Stored records
──────────

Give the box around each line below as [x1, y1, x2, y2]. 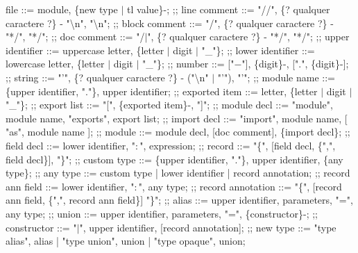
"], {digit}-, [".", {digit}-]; [241, 56, 349, 71]
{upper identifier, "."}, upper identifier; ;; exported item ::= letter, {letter [6, 83, 318, 98]
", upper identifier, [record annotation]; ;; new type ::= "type [79, 220, 336, 234]
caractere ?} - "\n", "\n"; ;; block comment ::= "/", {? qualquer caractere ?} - [6, 15, 334, 30]
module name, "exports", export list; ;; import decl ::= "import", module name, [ [6, 111, 348, 125]
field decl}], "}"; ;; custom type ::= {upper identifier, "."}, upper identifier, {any [6, 152, 343, 166]
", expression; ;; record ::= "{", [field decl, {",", [139, 138, 336, 152]
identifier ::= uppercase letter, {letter [6, 42, 164, 57]
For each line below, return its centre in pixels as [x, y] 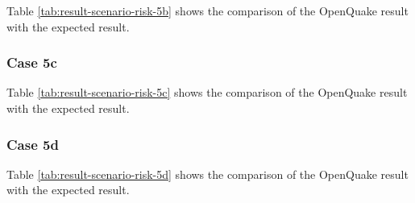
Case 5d [33, 144]
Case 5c [32, 62]
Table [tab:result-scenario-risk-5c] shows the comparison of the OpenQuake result [207, 92]
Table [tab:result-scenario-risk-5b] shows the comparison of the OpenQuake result [207, 10]
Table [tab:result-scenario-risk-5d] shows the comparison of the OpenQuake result [207, 174]
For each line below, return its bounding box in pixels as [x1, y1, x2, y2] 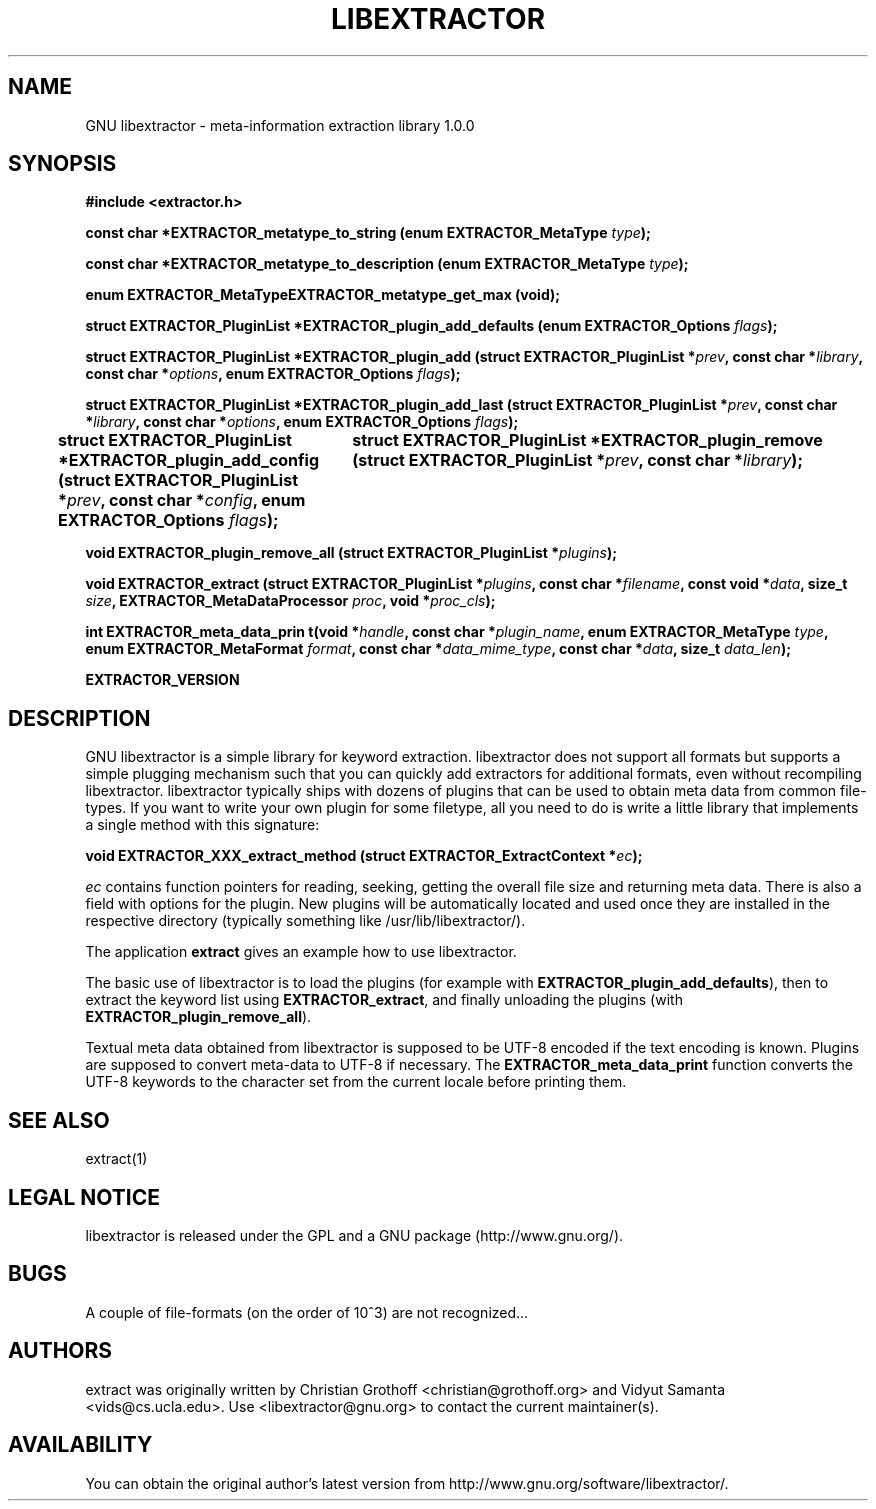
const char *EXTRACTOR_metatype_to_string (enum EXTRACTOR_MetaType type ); [85, 224, 651, 242]
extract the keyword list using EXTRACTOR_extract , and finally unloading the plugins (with [85, 991, 683, 1009]
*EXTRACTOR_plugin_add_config [57, 450, 320, 471]
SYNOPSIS [8, 151, 117, 177]
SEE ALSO [8, 1107, 110, 1133]
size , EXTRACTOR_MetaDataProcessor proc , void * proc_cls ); [85, 592, 496, 610]
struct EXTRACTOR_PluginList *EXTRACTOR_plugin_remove [352, 430, 823, 451]
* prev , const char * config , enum [57, 490, 306, 511]

──────────

Goal of the exercise
What is needed is an exact copy of the lines from the one containing "struct EXTRACTOR_PluginList *EXTRACTOR_plugin_remove" through the final line of the data, both included, and nothing more.

Answer to the problem
struct EXTRACTOR_PluginList *EXTRACTOR_plugin_remove [352, 430, 823, 451]
* prev , const char * config , enum [57, 490, 306, 511]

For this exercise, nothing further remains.